Records from a data source
· · · · · · ·

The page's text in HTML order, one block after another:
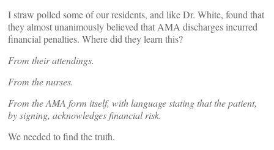
I straw polled some of our residents, and like Dr. White, found that
they almost unanimously believed that AMA discharges incurred
financial penalties. Where did they learn this?
From their attendings.
From the nurses.
From the AMA form itself, with language stating that the patient,
by signing, acknowledges financial risk.
We needed to find the truth.
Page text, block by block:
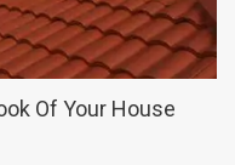
Of Your House
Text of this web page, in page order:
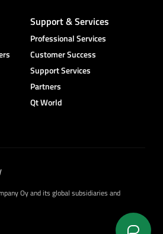
Support & Services
Professional Services
Customer Success
Support Services
Partners
Qt World
Oy and its global subsidiaries and
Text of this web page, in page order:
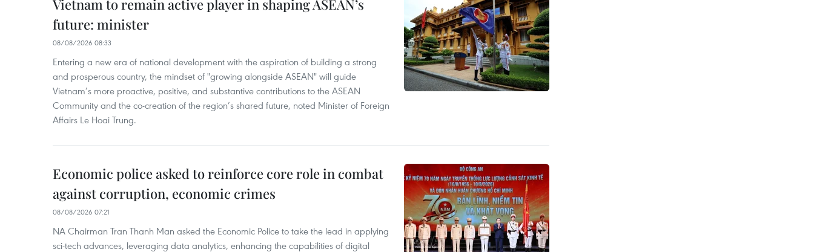
Vietnam to remain active player in shaping ASEAN’s
future: minister
08/08/2026 08:33
Entering a new era of national development with the aspiration of building a strong
and prosperous country, the mindset of "growing alongside ASEAN" will guide
Vietnam’s more proactive, positive, and substantive contributions to the ASEAN
Community and the co-creation of the region’s shared future, noted Minister of Foreign
Affairs Le Hoai Trung.
Economic police asked to reinforce core role in combat
against corruption, economic crimes
08/08/2026 07:21
NA Chairman Tran Thanh Man asked the Economic Police to take the lead in applying
sci-tech advances, leveraging data analytics, enhancing the capabilities of digital
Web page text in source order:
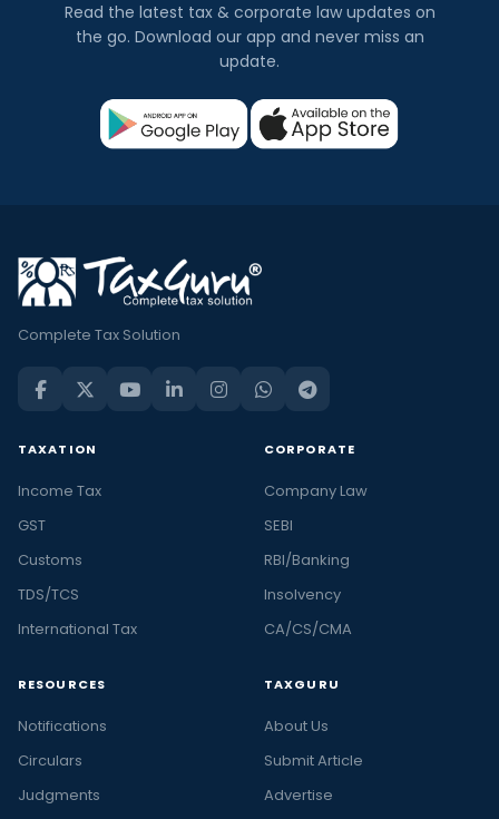
Read the latest tax & corporate law updates on
the go. Download our app and never miss an
update.
Complete Tax Solution
TAXATION
Income Tax
GST
Customs
TDS/TCS
International Tax
CORPORATE
Company Law
SEBI
RBI/Banking
Insolvency
CA/CS/CMA
RESOURCES
Notifications
Circulars
Judgments
TAXGURU
About Us
Submit Article
Advertise
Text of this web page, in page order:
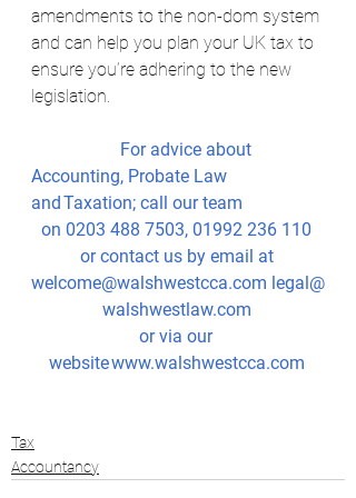
amendments to the non-dom system
and can help you plan your UK tax to
ensure you’re adhering to the new
legislation.
Accounting, Probate Law
and Taxation; call our team
on 0203 488 7503, 01992 236 110
or contact us by email at
welcome@walshwestcca.com legal@
walshwestlaw.com
or via our
website www.walshwestcca.com
Tax
Accountancy
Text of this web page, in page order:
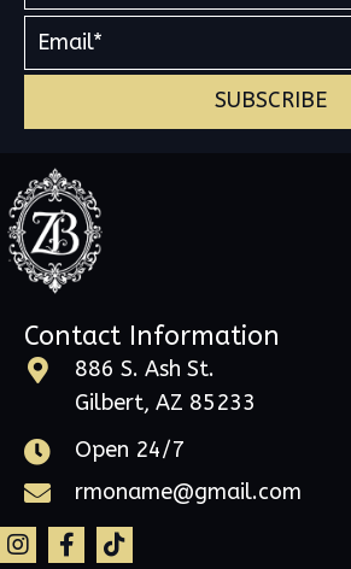
SUBSCRIBE
Contact Information
886 S. Ash St.
Gilbert, AZ 85233
Open 24/7
rmoname@gmail.com
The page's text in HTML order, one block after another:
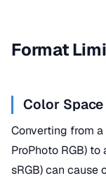
Format
Color
Converting from
ProPhoto RGB)
sRGB) can cause
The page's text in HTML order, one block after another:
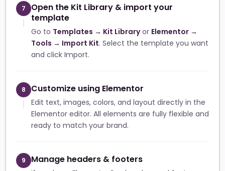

· · · · · · ·

Directions for this task
Apart from the images, every line above needs to be printed again exactly.

Solved problem
The page's text in HTML order, one block after another:
I straw polled some of our residents, and like Dr. White, found that
they almost unanimously believed that AMA discharges incurred
financial penalties. Where did they learn this?
From their attendings.
From the nurses.
From the AMA form itself, with language stating that the patient,
by signing, acknowledges financial risk.
We needed to find the truth.
Page text, block by block:
Of Your House
Text of this web page, in page order:
Support & Services
Professional Services
Customer Success
Support Services
Partners
Qt World
Oy and its global subsidiaries and
Text of this web page, in page order:
Vietnam to remain active player in shaping ASEAN’s
future: minister
08/08/2026 08:33
Entering a new era of national development with the aspiration of building a strong
and prosperous country, the mindset of "growing alongside ASEAN" will guide
Vietnam’s more proactive, positive, and substantive contributions to the ASEAN
Community and the co-creation of the region’s shared future, noted Minister of Foreign
Affairs Le Hoai Trung.
Economic police asked to reinforce core role in combat
against corruption, economic crimes
08/08/2026 07:21
NA Chairman Tran Thanh Man asked the Economic Police to take the lead in applying
sci-tech advances, leveraging data analytics, enhancing the capabilities of digital
Web page text in source order:
Read the latest tax & corporate law updates on
the go. Download our app and never miss an
update.
Complete Tax Solution
TAXATION
Income Tax
GST
Customs
TDS/TCS
International Tax
CORPORATE
Company Law
SEBI
RBI/Banking
Insolvency
CA/CS/CMA
RESOURCES
Notifications
Circulars
Judgments
TAXGURU
About Us
Submit Article
Advertise
Text of this web page, in page order:
amendments to the non-dom system
and can help you plan your UK tax to
ensure you’re adhering to the new
legislation.
Accounting, Probate Law
and Taxation; call our team
on 0203 488 7503, 01992 236 110
or contact us by email at
welcome@walshwestcca.com legal@
walshwestlaw.com
or via our
website www.walshwestcca.com
Tax
Accountancy
Text of this web page, in page order:
SUBSCRIBE
Contact Information
886 S. Ash St.
Gilbert, AZ 85233
Open 24/7
rmoname@gmail.com
The page's text in HTML order, one block after another:
Format
Color
Converting from
ProPhoto RGB)
sRGB) can cause
The page's text in HTML order, one block after another:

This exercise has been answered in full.